## Required work
Within the records below, reproduce without change the lines from the line that has "it is open to everyone. [81, 1416]" through the line that has "and render using E Chart. [96, 1046]", and only those.

· · · ·

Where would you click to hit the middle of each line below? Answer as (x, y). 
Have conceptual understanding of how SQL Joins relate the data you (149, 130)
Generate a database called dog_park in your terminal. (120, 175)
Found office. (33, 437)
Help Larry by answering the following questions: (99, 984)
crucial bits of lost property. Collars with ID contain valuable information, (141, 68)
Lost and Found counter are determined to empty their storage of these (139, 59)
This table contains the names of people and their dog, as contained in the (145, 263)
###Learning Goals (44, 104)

· · · ·

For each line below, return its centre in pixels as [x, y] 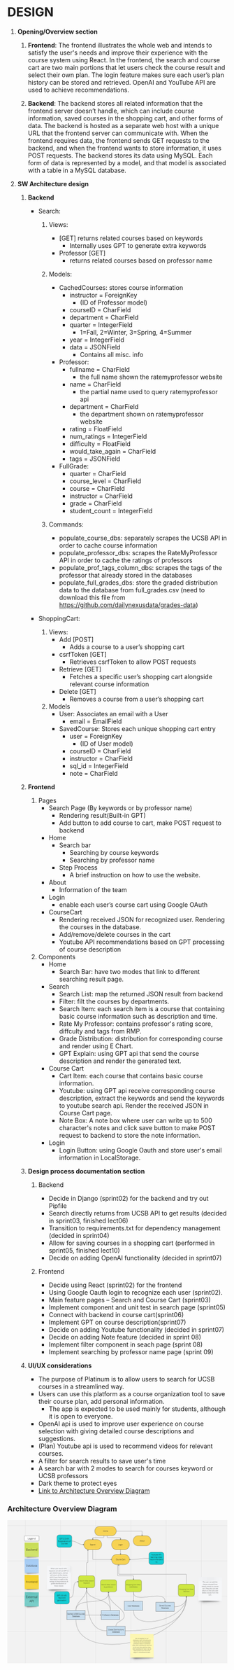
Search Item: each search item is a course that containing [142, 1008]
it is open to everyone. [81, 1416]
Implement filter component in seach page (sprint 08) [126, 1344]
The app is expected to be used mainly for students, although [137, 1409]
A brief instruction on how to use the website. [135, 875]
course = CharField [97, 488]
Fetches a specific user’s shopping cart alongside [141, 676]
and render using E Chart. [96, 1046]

· · · ·

## Finished task
it is open to everyone. [81, 1416]
Implement filter component in seach page (sprint 08) [126, 1344]
The app is expected to be used mainly for students, although [137, 1409]
A brief instruction on how to use the website. [135, 875]
course = CharField [97, 488]
Fetches a specific user’s shopping cart alongside [141, 676]
and render using E Chart. [96, 1046]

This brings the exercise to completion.